Co-sponsored with the Department of Statistics and Data Science


Exploring Robustness: Bridging Theory and Practice for Enhanced Discovery

ABSTRACT  This talk seeks to redefine the boundaries of statistical robustness. For too long, the field has languished in the shadows of contamination models, adversarial constructs, and outlier management—approaches that, while foundational, scarcely scratch the surface of potential that model misspecification offers. Our research reveals a fundamental link between robustness and causality, initiating an innovative era in data science. This era is defined by how causality enhances robustness, and in turn, how effectively applied robustness opens up unprecedented opportunities for scientific exploration.

BIO  Jelena Bradic is a Professor at the University of California, San Diego, where she specializes in statistics and data science within the Department of Mathematics and the Halicioglu Data Science Institute. Her research focuses on developing robust statistical methods that are resistant to model misspecification, with particular emphasis on high-dimensional data analysis, causal inference, and machine learning applications. Bradic holds a Ph.D. from Princeton University and has made significant contributions to the field of statistics. She is the co-editor in Chief of the first interdisciplinary journal between ACM and IMS named ACM/IMS Journal of Data Science, and  the recipient of several prestigious awards, including the  Wijsman Lecture (2023), a Discussion Paper in the Journal of the American Statistical Association (2020) and a Hellman Fellowship, recognizing her as a leading figure in statistical science.

Tuesday, February 6
11:45 a.m.
Gates G01
Stefanie Jegelka
co-sponsored with the Department of Computer Science
Learning with Structure: Graphs, Geometry and Generalization

One grand goal of machine learning is to design widely applicable and resource-efficient learning models that are robust, even under commonly occurring distribution shifts in the input data. A promising step towards this goal is to understand and exploit “structure”, in the input data, latent space, model architecture and output. In this talk, I will illustrate examples of exploiting different types of structure in two main areas: representation learning on graphs and learning with symmetries.

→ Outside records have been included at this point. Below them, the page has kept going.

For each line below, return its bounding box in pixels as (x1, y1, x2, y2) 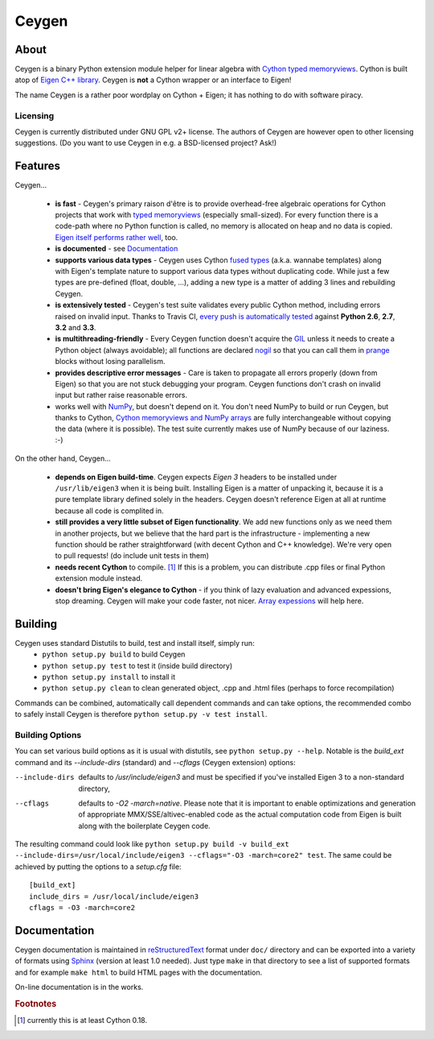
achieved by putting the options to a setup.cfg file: (14, 862, 182, 871)
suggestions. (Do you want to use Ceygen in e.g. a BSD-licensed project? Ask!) (14, 138, 277, 148)
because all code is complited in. (55, 506, 164, 515)
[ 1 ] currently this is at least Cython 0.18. (17, 1016, 148, 1025)
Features (14, 159, 60, 173)
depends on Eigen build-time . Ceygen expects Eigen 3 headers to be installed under (55, 472, 338, 482)
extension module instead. (55, 573, 143, 583)
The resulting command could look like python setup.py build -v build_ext (14, 839, 289, 849)

First, graph representation learning has found numerous applications, including drug and materials design, traffic and weather forecasting, recommender systems and chip design. In many of these applications, it is important to understand (and improve) the robustness of relevant deep learning models. Here, we will focus on approaches to estimate and understand out-of-distribution predictions on graphs, e.g., training on small graphs and testing on large graphs with different degrees.

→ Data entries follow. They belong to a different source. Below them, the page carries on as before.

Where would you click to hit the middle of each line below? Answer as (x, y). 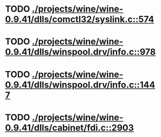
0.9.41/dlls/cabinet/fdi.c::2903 (69, 127)
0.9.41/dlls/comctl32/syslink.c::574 (80, 19)
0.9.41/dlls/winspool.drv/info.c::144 (80, 85)
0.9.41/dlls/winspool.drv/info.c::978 (80, 52)
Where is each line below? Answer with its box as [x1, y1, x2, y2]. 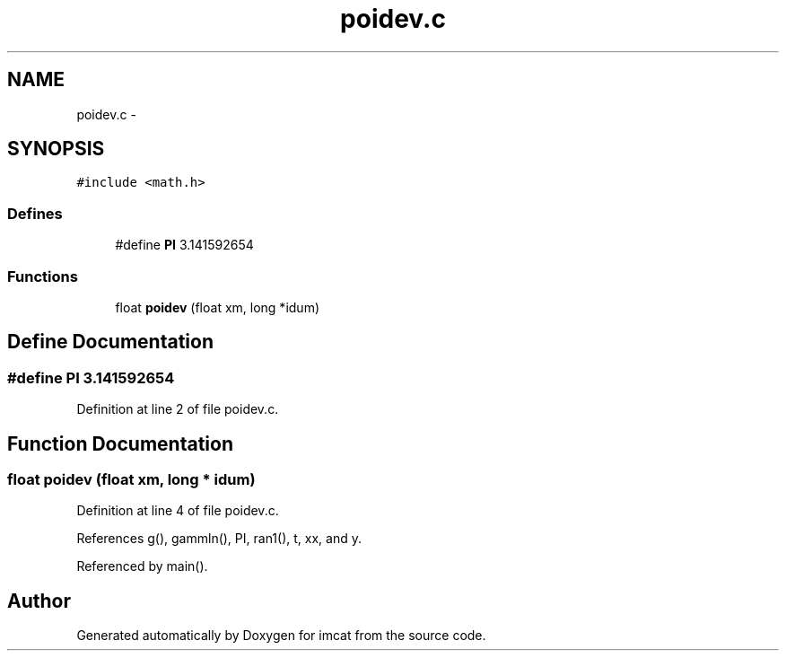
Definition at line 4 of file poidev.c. [76, 503, 279, 519]
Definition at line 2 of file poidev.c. [76, 401, 279, 417]
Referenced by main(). [76, 558, 208, 575]
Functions [7, 267, 78, 285]
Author [7, 589, 71, 612]
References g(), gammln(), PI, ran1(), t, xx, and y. [76, 531, 362, 547]
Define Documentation [7, 330, 214, 354]
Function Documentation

Second, in many applications, e.g. in chemistry, physics, biology or robotics, the data have important symmetries. Modeling such symmetries can help data efficiency and robustness of a model. Here, we will see an example of such a modeling task — neural networks on eigenvectors — and its benefits. Moreover, a formal, general analysis quantifies how symmetries improve data efficiency.

BIO  Stefanie Jegelka is a Humboldt Professor at TU Munich and an Associate Professor in the Department of EECS at MIT. Before joining MIT, she was a postdoctoral researcher at UC Berkeley, and obtained her PhD from ETH Zurich and the Max Planck Institute for Intelligent Systems. Stefanie has received a Sloan Research Fellowship, an NSF CAREER Award, a DARPA Young Faculty Award, the German Pattern Recognition Award, a Best Paper Award at ICML and an invitation as sectional lecturer at the International Congress of Mathematicians. She has co-organized multiple workshops on (discrete) optimization in machine learning and graph representation learning, and has served as an Action Editor at JMLR and a program chair of ICML 2022. Her research interests span the theory and practice of algorithmic machine learning, in particular, learning problems that involve combinatorial, algebraic or geometric structure.

Monday, February 5
4:45 p.m.
Klarman Hall, Rhodes-Rawlings Auditorium
Moon Duchin, Tufts University

 UNIVERSITY LECTURE

Algorithms, Race, and Redistricting: Can Computers Find Fairness? 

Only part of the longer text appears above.